I've read some horror stories about the reliability of these trucks, ranging from ****ty turbos to crazy sensors to dead batteries to uneven tire wear issues, etc... the list is a mile long. What I don't know is, is that model year a lemon, or are these issues taken care of by the various recalls?
553 lbs of torque and the off road prowess of a mountain goat mean nothing to me if the truck is always in the shop.
Keep in mind, I have a 1999 Toyota 4Runner with over 130k miles on the clock, and the thing runs like new. You could probably replace the engine oil with molasses and it would still run. It NEVER breaks. So reliability is high on my priority list...
Thanks in advance for your input. Maybe I'll be joining your community soon!


----------



## V10 (Nov 15, 2004)

*Re: How big a piece of crap is the 2004 Touareg V10 TDI? (Hugo L.)*

I'll start by saying attitude is everything and you're coming into this with one








The chance that the V10 will need some form of expensive maintenance is much greater than your less technologically advanced Toyota. So, probably best to look elsewhere.
If you do pursue this I would highly recommend looking at lower mileage vehicles; if they are scarce in your area perhaps you don't have much of a choice. Hopefully the price reflects the higher mileage?! If you can get it VW certified with an extended warranty you'd be better off but that's only going to carry you to 100K which may only be a year depending on your diving.
All the stories you've heard are true to but there are many more without such issue so you have to make the call. Perhaps look at the specific history of the vehicle you are looking at to determine how it has had done would be a good starting point. Also, determine the VIN range if it is early production there may be more potentail problems. This vehicle is in another class than your Toyota but it may be missing your personal objectives and expectations.
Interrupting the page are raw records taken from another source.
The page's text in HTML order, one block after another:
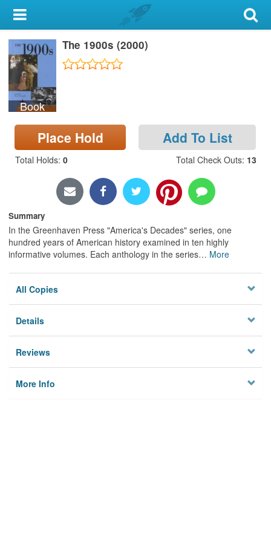
My Account
Library Card
Sign In
Search
Locations & Hours
Privacy
Book
The 1900s (2000)
Place Hold Add To List
Total Holds: 0 Total Check Outs: 13
Summary
In the Greenhaven Press "America's Decades" series, one
hundred years of American history examined in ten highly
informative volumes. Each anthology in the series… More
All Copies
Details
Reviews
More Info
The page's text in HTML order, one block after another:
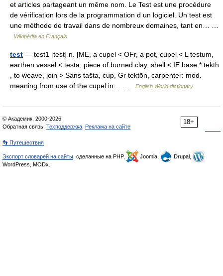
et articles partageant un même nom. Le Test est une procédure
de vérification lors de la programmation d un logiciel. Un test est
une méthode de travail dans de nombreux domaines, tant en… …
Wikipédia en Français
test — test1 [test] n. [ME, a cupel < OFr, a pot, cupel < L testum,
earthen vessel < testa, piece of burned clay, shell < IE base * tekth
, to weave, join > Sans tašta, cup, Gr tektōn, carpenter: mod.
meaning from use of the cupel in… …
English World dictionary
18+
© Академик, 2000-2026
Обратная связь: Техподдержка Реклама на сайте
👣 Путешествия
Экспорт словарей на сайты , сделанные на PHP, Joomla,
Drupal,
WordPress, MODx.
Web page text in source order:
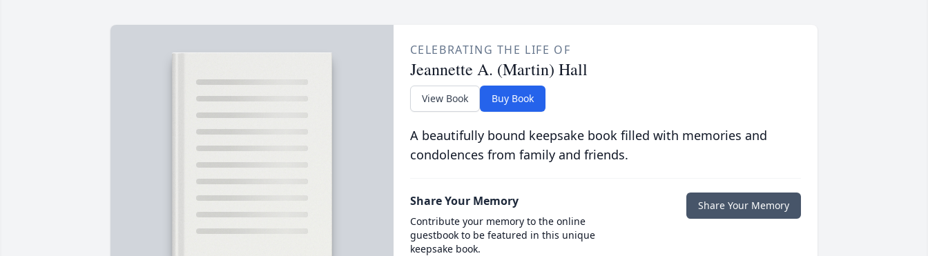
CELEBRATING THE LIFE OF
Jeannette A. (Martin) Hall
View Book Buy Book
A beautifully bound keepsake book filled with memories and
condolences from family and friends.
Share Your Memory
Contribute your memory to the online
guestbook to be featured in this unique
keepsake book.
Share Your Memory
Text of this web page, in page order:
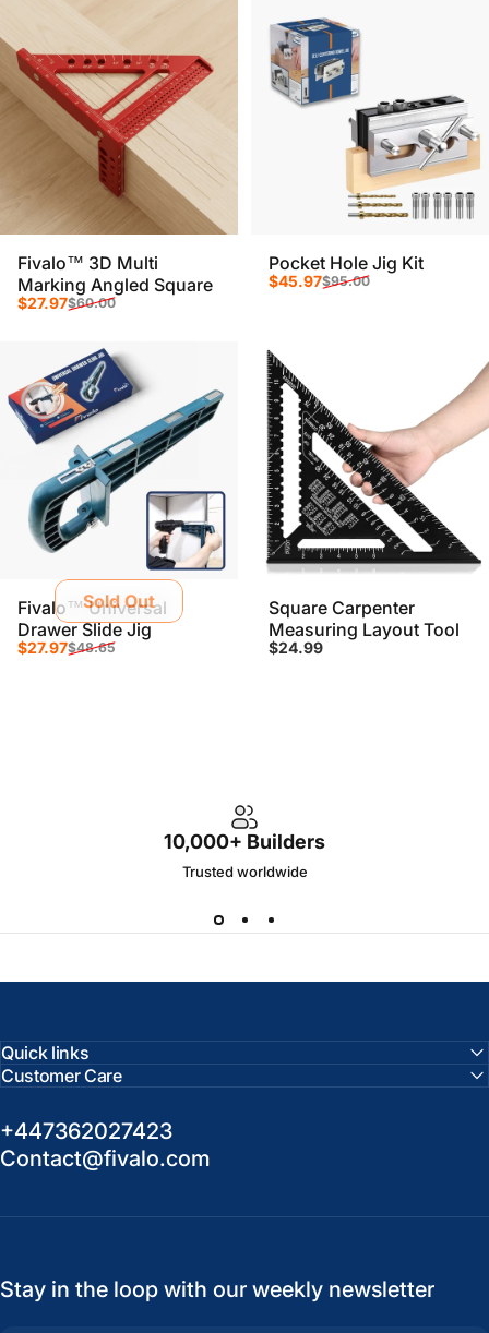
Fivalo™ 3D Multi
Marking Angled Square
Sale price
$27.97
Regular price
$60.00
Pocket Hole Jig Kit
Sale price
$45.97
Regular price
$95.00
Sold Out
Fivalo™ Universal
Drawer Slide Jig
Sale price
$27.97
Regular price
$48.65
Square Carpenter
Measuring Layout Tool
$24.99
10,000+ Builders
Trusted worldwide
Quick links
Customer Care
+447362027423
Contact@fivalo.com
Stay in the loop with our weekly newsletter
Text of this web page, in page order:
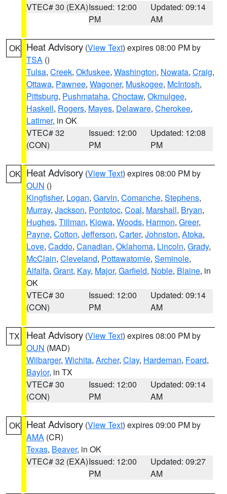
VTEC# 30 (EXA)Issued: 12:00
PM
Updated: 09:14
AM
OK Heat Advisory (View Text) expires 08:00 PM by
TSA ()
Tulsa, Creek, Okfuskee, Washington, Nowata, Craig,
Ottawa, Pawnee, Wagoner, Muskogee, McIntosh,
Pittsburg, Pushmataha, Choctaw, Okmulgee,
Haskell, Rogers, Mayes, Delaware, Cherokee,
Latimer, in OK
VTEC# 32
(CON)
Issued: 12:00
PM
Updated: 12:08
PM
OK Heat Advisory (View Text) expires 08:00 PM by
OUN ()
Kingfisher, Logan, Garvin, Comanche, Stephens,
Murray, Jackson, Pontotoc, Coal, Marshall, Bryan,
Hughes, Tillman, Kiowa, Woods, Harmon, Greer,
Payne, Cotton, Jefferson, Carter, Johnston, Atoka,
Love, Caddo, Canadian, Oklahoma, Lincoln, Grady,
McClain, Cleveland, Pottawatomie, Seminole,
Alfalfa, Grant, Kay, Major, Garfield, Noble, Blaine, in
OK
VTEC# 30
(CON)
Issued: 12:00
PM
Updated: 09:14
AM
TX Heat Advisory (View Text) expires 08:00 PM by
OUN (MAD)
Wilbarger, Wichita, Archer, Clay, Hardeman, Foard,
Baylor, in TX
VTEC# 30
(CON)
Issued: 12:00
PM
Updated: 09:14
AM
OK Heat Advisory (View Text) expires 09:00 PM by
AMA (CR)
Texas, Beaver, in OK
VTEC# 32 (EXA)Issued: 12:00
PM
Updated: 09:27
AM
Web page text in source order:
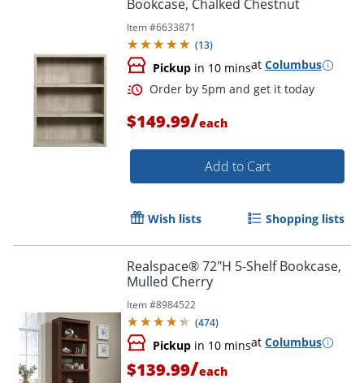
Bookcase, Chalked Chestnut
Item #6633871
(13)
Pickup in 10 minsat Columbus
$149.99/each
Add to Cart
Wish lists Shopping lists
Realspace® 72"H 5-Shelf Bookcase,
Mulled Cherry
Item #8984522
(474)
Pickup in 10 minsat Columbus
$139.99/each
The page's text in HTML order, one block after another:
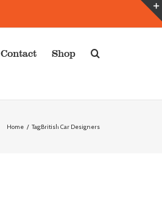
Contact Shop
Home / Tag:British Car Designers
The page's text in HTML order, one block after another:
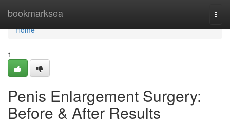
bookmarksea
Home
Home
1
Penis Enlargement Surgery:
Before & After Results
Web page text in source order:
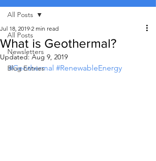
All Posts
Newsletters
Blog Entries
All Posts
What is Geothermal?
Jul 18, 2019 2 min read
Updated:Aug 9, 2019
#Geothermal #RenewableEnergy
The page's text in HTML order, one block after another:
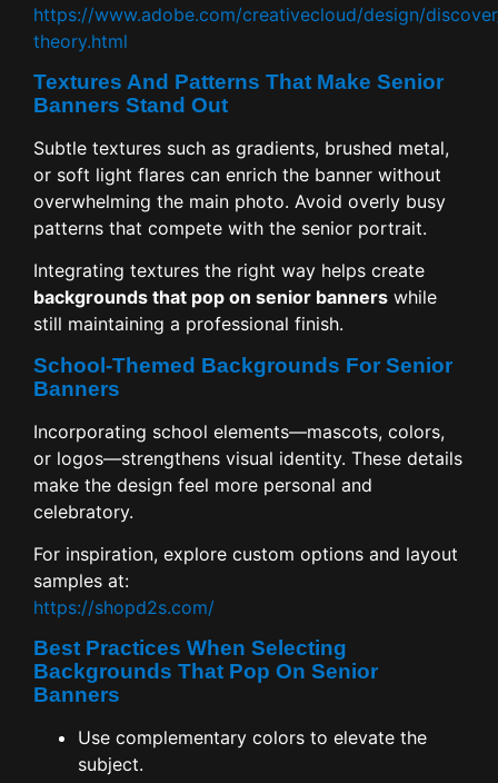
https://www.adobe.com/creativecloud/design/
theory.html
Textures And Patterns That Make Senior
Banners Stand Out
Subtle textures such as gradients, brushed metal,
or soft light flares can enrich the banner without
overwhelming the main photo. Avoid overly busy
patterns that compete with the senior portrait.
Integrating textures the right way helps create
backgrounds that pop on senior banners while
still maintaining a professional finish.
School-Themed Backgrounds For Senior
Banners
Incorporating school elements—mascots, colors,
or logos—strengthens visual identity. These details
make the design feel more personal and
celebratory.
For inspiration, explore custom options and layout
samples at:
https://shopd2s.com/
Best Practices When Selecting
Backgrounds That Pop On Senior
Banners
Use complementary colors to elevate the
subject.
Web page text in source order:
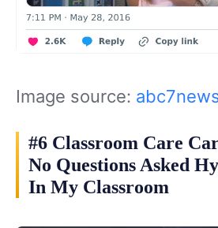
Image source:
#6 Classroom Care
No Questions Asked
In My Classroom
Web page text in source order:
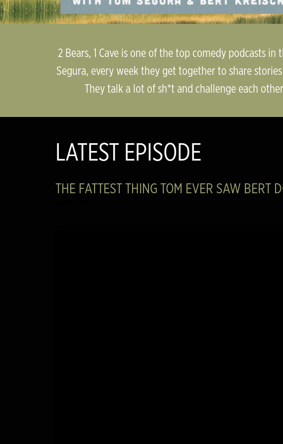
2 Bears, 1 Cave is one of the top comedy podcasts
Segura, every week they get together to share
They talk a lot of sh*t and challenge each
LATEST EPISODE
THE FATTEST THING TOM EVER SAW BERT
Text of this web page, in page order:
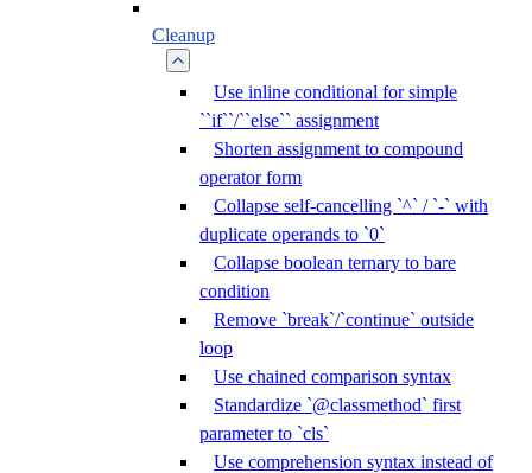
Cleanup
Use inline conditional for simple
``if``/``else`` assignment
Shorten assignment to compound
operator form
Collapse self-cancelling `^` / `-` with
duplicate operands to `0`
Collapse boolean ternary to bare
condition
Remove `break`/`continue` outside
loop
Use chained comparison syntax
Standardize `@classmethod` first
parameter to `cls`
Use comprehension syntax instead of
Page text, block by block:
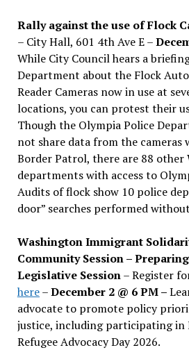
Rally against the use of Flock
– City Hall, 601 4th Ave E –
While City Council hears a
Department about the Flock
Reader Cameras now in use at
locations, you can protest their
Though the Olympia Police
not share data from the cameras
Border Patrol, there are 88 other
departments with access to
Audits of flock show 10 police
door” searches performed
Washington Immigrant
Community Session –
Legislative Session– Register
here–December 2 @ 6 PM –
advocate to promote policy
justice, including participating in
Refugee Advocacy Day 2026.
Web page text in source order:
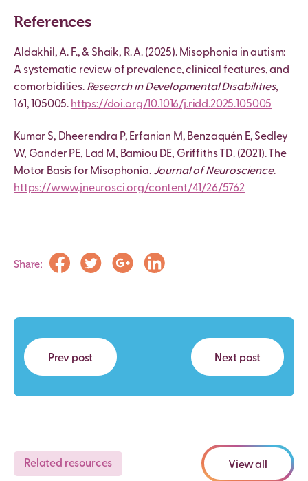
References
Aldakhil, A. F., & Shaik, R. A. (2025). Misophonia in autism:
A systematic review of prevalence, clinical features, and
comorbidities. Research in Developmental Disabilities,
161, 105005. https://doi.org/10.1016/j.ridd.2025.105005
Kumar S, Dheerendra P, Erfanian M, Benzaquén E, Sedley
W, Gander PE, Lad M, Bamiou DE, Griffiths TD. (2021). The
Motor Basis for Misophonia. Journal of Neuroscience.
https://www.jneurosci.org/content/41/26/5762
Share:
Prev post Next post
Related resources View all
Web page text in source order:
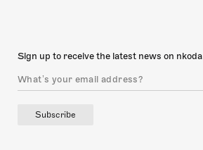
Sign up to receive the latest news on nkoda
Subscribe
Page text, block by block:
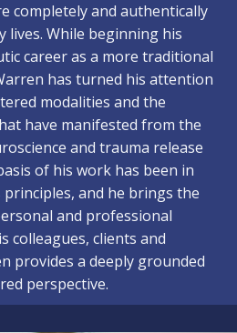
completely and authentically
lives. While beginning his
career as a more traditional
has turned his attention
modalities and the
have manifested from the
and trauma release
of his work has been in
principles, and he brings the
and professional
colleagues, clients and
provides a deeply grounded
perspective.

_Modified by V10 at 1:19 PM 6-7-2007_


----------



## Hugo L. (Jun 7, 2007)

*Re: How big a piece of crap is the 2004 Touareg V10 TDI? (V10)*

LOL!
I just call a spade a spade.
I know what fancy german cars can be, my other car is a BMW M3. Still, it is decently reliable, although annopying little things tend to brake.
The car I'm looking at is certified, an extended warranty is available, and I drive about 25 k miles a year, 10 of them on the M3. I do know that extended warranties come with the obligation to get ass raped by the stealer for their bogus inspections, tho... so it's a mixed blessing. And you guessed right : the price is very good. I'm in Canada, and with our dolar at 94¢, buying a US car is the deal of the century - unless the car breaks down all the time after that.
The vehicle I'm looking at was first sold in april 2004. No idea of the build date. The VIN is WVGHH77L44D045134.
The fact that it has 79 k miles doesn't worry me. But the fact that the carfax reports no recalls (WTF?) kinda puts me off, along with the following : 
Cup holder replaced
Front bumper fascia replaced
Horn replaced 
Front seat replaced
Battery/charging system checked read between the lines : the battery dies)


----------



## rlkeen (May 15, 2006)

*Re: How big a piece of crap is the 2004 Touareg V10 TDI? (Hugo L.)*

keep the 4 runner since it sounds like you already formed your opinion


----------



## spockcat (Jun 5, 2003)

*Re: How big a piece of crap is the 2004 Touareg V10 TDI? (Hugo L.)*

2 years, 36,000 miles, no problems.
But with your attitude, perhaps you should stick with your Toyota. Maintenance will be more money than your Toyota and you won't be happy.
My VIN is very close to the one you are looking at too.


----------



## urodock (Jan 14, 2007)

driving a Toyota is like having intercourse wearing 5 condoms, it is more reliable but kinda defeats the purpose of driving.


----------



## Ross08TouaregV8 (Dec 14, 2005)

*Re: (urodock)*


_Quote, originally posted by *urodock* »_driving a Toyota is like having intercourse wearing 5 condoms, it is more reliable but kinda defeats the purpose of driving.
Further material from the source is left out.